What you will do: Starting with the first line of the data below, copy each line up to and including the one containing "beinhaltet lediglich einige". Pictures stay out.

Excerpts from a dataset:

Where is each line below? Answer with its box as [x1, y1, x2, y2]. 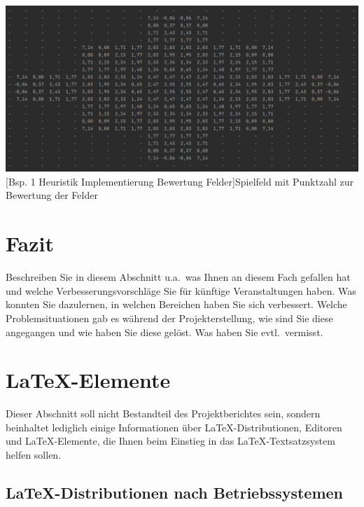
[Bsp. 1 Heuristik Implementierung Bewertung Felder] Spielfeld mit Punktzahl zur [6, 174, 354, 188]
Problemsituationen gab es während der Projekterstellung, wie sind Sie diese [6, 310, 333, 325]
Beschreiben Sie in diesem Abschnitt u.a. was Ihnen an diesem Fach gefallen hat [6, 270, 351, 284]
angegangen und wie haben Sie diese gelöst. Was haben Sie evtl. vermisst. [6, 324, 323, 339]
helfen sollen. [6, 447, 62, 462]
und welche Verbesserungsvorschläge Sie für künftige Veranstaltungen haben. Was [6, 283, 356, 298]
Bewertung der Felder [6, 188, 98, 202]
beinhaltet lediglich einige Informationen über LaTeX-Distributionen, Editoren [6, 419, 342, 434]
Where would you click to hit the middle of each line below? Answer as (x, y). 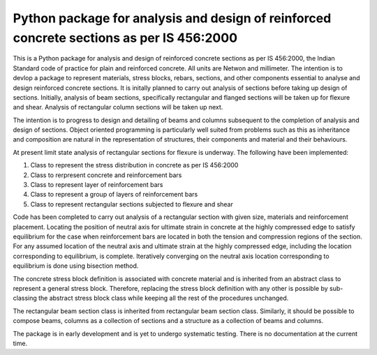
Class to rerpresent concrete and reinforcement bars (106, 175)
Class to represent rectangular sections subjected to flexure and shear (132, 204)
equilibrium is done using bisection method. (76, 266)
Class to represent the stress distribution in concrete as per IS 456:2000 (134, 165)
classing (25, 298)
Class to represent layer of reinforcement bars (97, 185)
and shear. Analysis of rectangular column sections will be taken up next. (118, 107)
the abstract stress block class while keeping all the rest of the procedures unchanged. (164, 298)
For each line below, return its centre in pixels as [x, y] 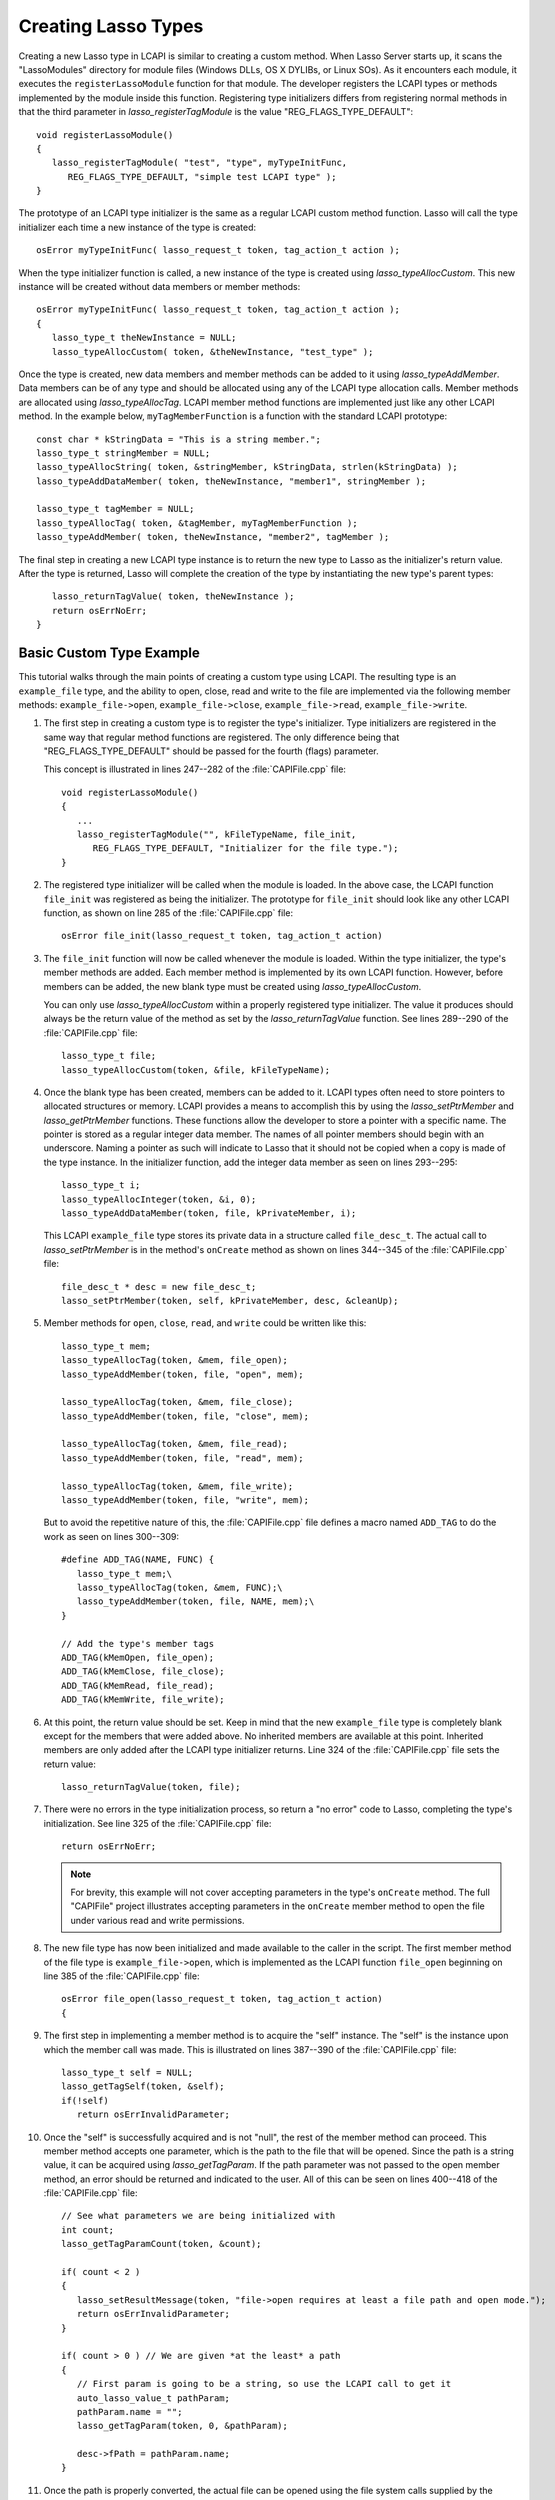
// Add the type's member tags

Exercise output:
Where is each line below? Answer with its box as [x1, y1, x2, y2]. 
[Bsp. 1 Heuristik Implementierung Bewertung Felder] Spielfeld mit Punktzahl zur [6, 174, 354, 188]
Problemsituationen gab es während der Projekterstellung, wie sind Sie diese [6, 310, 333, 325]
Beschreiben Sie in diesem Abschnitt u.a. was Ihnen an diesem Fach gefallen hat [6, 270, 351, 284]
angegangen und wie haben Sie diese gelöst. Was haben Sie evtl. vermisst. [6, 324, 323, 339]
helfen sollen. [6, 447, 62, 462]
und welche Verbesserungsvorschläge Sie für künftige Veranstaltungen haben. Was [6, 283, 356, 298]
Bewertung der Felder [6, 188, 98, 202]
beinhaltet lediglich einige Informationen über LaTeX-Distributionen, Editoren [6, 419, 342, 434]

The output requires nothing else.